▶ **Exercise**
What follows is a set of records. Repeat them word for word.

▶ **Data shown**
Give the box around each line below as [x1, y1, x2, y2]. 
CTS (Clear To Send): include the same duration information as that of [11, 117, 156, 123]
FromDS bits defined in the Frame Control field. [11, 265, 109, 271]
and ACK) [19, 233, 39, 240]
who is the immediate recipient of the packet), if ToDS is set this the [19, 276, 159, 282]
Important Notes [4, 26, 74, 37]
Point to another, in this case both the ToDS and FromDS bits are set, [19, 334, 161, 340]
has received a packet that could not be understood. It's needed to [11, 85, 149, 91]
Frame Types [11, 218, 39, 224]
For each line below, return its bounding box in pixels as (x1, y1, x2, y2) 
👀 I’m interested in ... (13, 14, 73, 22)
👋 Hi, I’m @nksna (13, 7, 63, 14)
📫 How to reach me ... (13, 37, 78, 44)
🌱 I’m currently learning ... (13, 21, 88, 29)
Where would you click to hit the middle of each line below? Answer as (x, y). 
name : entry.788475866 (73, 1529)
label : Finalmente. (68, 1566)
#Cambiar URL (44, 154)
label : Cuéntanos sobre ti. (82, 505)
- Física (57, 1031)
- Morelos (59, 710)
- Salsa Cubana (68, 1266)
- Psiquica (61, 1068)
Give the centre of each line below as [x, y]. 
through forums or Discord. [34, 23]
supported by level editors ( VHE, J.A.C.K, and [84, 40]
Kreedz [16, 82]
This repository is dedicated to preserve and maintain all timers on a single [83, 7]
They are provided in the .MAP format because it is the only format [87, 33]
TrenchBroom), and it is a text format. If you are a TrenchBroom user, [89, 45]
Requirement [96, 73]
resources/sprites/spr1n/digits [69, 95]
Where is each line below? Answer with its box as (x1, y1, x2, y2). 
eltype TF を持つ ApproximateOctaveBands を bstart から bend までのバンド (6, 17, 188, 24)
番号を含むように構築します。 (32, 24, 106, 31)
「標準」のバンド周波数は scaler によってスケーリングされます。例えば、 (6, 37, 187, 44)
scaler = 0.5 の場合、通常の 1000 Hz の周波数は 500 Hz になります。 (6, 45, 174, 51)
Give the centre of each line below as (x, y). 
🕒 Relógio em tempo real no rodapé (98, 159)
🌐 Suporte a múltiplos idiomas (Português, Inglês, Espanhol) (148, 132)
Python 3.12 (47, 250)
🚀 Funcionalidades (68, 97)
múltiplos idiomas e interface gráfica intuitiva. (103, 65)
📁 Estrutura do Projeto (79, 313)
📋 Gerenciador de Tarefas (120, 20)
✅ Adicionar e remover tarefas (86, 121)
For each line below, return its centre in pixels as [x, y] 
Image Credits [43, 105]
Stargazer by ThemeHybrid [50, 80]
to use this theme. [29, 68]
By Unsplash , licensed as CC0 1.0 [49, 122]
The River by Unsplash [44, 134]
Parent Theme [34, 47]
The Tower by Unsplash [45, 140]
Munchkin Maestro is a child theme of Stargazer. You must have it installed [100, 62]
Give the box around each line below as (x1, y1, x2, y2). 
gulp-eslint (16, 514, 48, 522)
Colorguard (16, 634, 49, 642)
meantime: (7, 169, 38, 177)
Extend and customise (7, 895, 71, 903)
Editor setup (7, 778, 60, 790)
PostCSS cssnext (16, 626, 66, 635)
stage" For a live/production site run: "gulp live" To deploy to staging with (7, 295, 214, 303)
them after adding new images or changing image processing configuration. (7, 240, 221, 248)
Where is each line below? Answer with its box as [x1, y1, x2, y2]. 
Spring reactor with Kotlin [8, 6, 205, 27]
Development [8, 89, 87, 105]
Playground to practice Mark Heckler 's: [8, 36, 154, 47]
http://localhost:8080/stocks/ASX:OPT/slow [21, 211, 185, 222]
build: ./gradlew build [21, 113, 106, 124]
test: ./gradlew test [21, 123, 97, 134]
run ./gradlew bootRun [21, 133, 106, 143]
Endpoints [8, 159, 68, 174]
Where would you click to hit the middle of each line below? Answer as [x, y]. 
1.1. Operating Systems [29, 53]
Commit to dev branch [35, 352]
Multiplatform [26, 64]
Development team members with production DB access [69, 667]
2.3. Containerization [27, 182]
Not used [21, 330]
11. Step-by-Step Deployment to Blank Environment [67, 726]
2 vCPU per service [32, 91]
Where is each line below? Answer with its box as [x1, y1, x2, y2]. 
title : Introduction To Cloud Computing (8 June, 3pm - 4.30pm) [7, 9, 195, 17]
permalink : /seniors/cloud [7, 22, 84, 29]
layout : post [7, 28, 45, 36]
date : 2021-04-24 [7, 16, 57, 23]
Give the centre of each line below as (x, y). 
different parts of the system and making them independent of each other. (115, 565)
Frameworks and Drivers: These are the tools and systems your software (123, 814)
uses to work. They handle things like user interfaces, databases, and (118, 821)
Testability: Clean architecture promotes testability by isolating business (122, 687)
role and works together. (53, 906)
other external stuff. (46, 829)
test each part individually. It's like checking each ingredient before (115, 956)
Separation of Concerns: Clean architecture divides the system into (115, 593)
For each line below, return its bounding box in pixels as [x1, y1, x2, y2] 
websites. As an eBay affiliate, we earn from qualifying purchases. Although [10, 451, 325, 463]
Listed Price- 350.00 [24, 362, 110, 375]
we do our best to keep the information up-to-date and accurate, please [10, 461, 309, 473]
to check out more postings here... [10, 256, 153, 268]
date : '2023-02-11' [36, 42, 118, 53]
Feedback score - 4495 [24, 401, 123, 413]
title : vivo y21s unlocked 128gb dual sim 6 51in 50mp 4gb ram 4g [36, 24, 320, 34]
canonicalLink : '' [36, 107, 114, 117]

▶ **Response area**
Give the box around each line below as [x1, y1, x2, y2]. 
CTS (Clear To Send): include the same duration information as that of [11, 117, 156, 123]
FromDS bits defined in the Frame Control field. [11, 265, 109, 271]
and ACK) [19, 233, 39, 240]
who is the immediate recipient of the packet), if ToDS is set this the [19, 276, 159, 282]
Important Notes [4, 26, 74, 37]
Point to another, in this case both the ToDS and FromDS bits are set, [19, 334, 161, 340]
has received a packet that could not be understood. It's needed to [11, 85, 149, 91]
Frame Types [11, 218, 39, 224]
For each line below, return its bounding box in pixels as (x1, y1, x2, y2) 
👀 I’m interested in ... (13, 14, 73, 22)
👋 Hi, I’m @nksna (13, 7, 63, 14)
📫 How to reach me ... (13, 37, 78, 44)
🌱 I’m currently learning ... (13, 21, 88, 29)
Where would you click to hit the middle of each line below? Answer as (x, y). 
name : entry.788475866 (73, 1529)
label : Finalmente. (68, 1566)
#Cambiar URL (44, 154)
label : Cuéntanos sobre ti. (82, 505)
- Física (57, 1031)
- Morelos (59, 710)
- Salsa Cubana (68, 1266)
- Psiquica (61, 1068)
Give the centre of each line below as [x, y]. 
through forums or Discord. [34, 23]
supported by level editors ( VHE, J.A.C.K, and [84, 40]
Kreedz [16, 82]
This repository is dedicated to preserve and maintain all timers on a single [83, 7]
They are provided in the .MAP format because it is the only format [87, 33]
TrenchBroom), and it is a text format. If you are a TrenchBroom user, [89, 45]
Requirement [96, 73]
resources/sprites/spr1n/digits [69, 95]
Where is each line below? Answer with its box as (x1, y1, x2, y2). 
eltype TF を持つ ApproximateOctaveBands を bstart から bend までのバンド (6, 17, 188, 24)
番号を含むように構築します。 (32, 24, 106, 31)
「標準」のバンド周波数は scaler によってスケーリングされます。例えば、 (6, 37, 187, 44)
scaler = 0.5 の場合、通常の 1000 Hz の周波数は 500 Hz になります。 (6, 45, 174, 51)
Give the centre of each line below as (x, y). 
🕒 Relógio em tempo real no rodapé (98, 159)
🌐 Suporte a múltiplos idiomas (Português, Inglês, Espanhol) (148, 132)
Python 3.12 (47, 250)
🚀 Funcionalidades (68, 97)
múltiplos idiomas e interface gráfica intuitiva. (103, 65)
📁 Estrutura do Projeto (79, 313)
📋 Gerenciador de Tarefas (120, 20)
✅ Adicionar e remover tarefas (86, 121)
For each line below, return its centre in pixels as [x, y] 
Image Credits [43, 105]
Stargazer by ThemeHybrid [50, 80]
to use this theme. [29, 68]
By Unsplash , licensed as CC0 1.0 [49, 122]
The River by Unsplash [44, 134]
Parent Theme [34, 47]
The Tower by Unsplash [45, 140]
Munchkin Maestro is a child theme of Stargazer. You must have it installed [100, 62]
Give the box around each line below as (x1, y1, x2, y2). 
gulp-eslint (16, 514, 48, 522)
Colorguard (16, 634, 49, 642)
meantime: (7, 169, 38, 177)
Extend and customise (7, 895, 71, 903)
Editor setup (7, 778, 60, 790)
PostCSS cssnext (16, 626, 66, 635)
stage" For a live/production site run: "gulp live" To deploy to staging with (7, 295, 214, 303)
them after adding new images or changing image processing configuration. (7, 240, 221, 248)
Where is each line below? Answer with its box as [x1, y1, x2, y2]. 
Spring reactor with Kotlin [8, 6, 205, 27]
Development [8, 89, 87, 105]
Playground to practice Mark Heckler 's: [8, 36, 154, 47]
http://localhost:8080/stocks/ASX:OPT/slow [21, 211, 185, 222]
build: ./gradlew build [21, 113, 106, 124]
test: ./gradlew test [21, 123, 97, 134]
run ./gradlew bootRun [21, 133, 106, 143]
Endpoints [8, 159, 68, 174]
Where would you click to hit the middle of each line below? Answer as [x, y]. 
1.1. Operating Systems [29, 53]
Commit to dev branch [35, 352]
Multiplatform [26, 64]
Development team members with production DB access [69, 667]
2.3. Containerization [27, 182]
Not used [21, 330]
11. Step-by-Step Deployment to Blank Environment [67, 726]
2 vCPU per service [32, 91]
Where is each line below? Answer with its box as [x1, y1, x2, y2]. 
title : Introduction To Cloud Computing (8 June, 3pm - 4.30pm) [7, 9, 195, 17]
permalink : /seniors/cloud [7, 22, 84, 29]
layout : post [7, 28, 45, 36]
date : 2021-04-24 [7, 16, 57, 23]
Give the centre of each line below as (x, y). 
different parts of the system and making them independent of each other. (115, 565)
Frameworks and Drivers: These are the tools and systems your software (123, 814)
uses to work. They handle things like user interfaces, databases, and (118, 821)
Testability: Clean architecture promotes testability by isolating business (122, 687)
role and works together. (53, 906)
other external stuff. (46, 829)
test each part individually. It's like checking each ingredient before (115, 956)
Separation of Concerns: Clean architecture divides the system into (115, 593)
For each line below, return its bounding box in pixels as [x1, y1, x2, y2] 
websites. As an eBay affiliate, we earn from qualifying purchases. Although [10, 451, 325, 463]
Listed Price- 350.00 [24, 362, 110, 375]
we do our best to keep the information up-to-date and accurate, please [10, 461, 309, 473]
to check out more postings here... [10, 256, 153, 268]
date : '2023-02-11' [36, 42, 118, 53]
Feedback score - 4495 [24, 401, 123, 413]
title : vivo y21s unlocked 128gb dual sim 6 51in 50mp 4gb ram 4g [36, 24, 320, 34]
canonicalLink : '' [36, 107, 114, 117]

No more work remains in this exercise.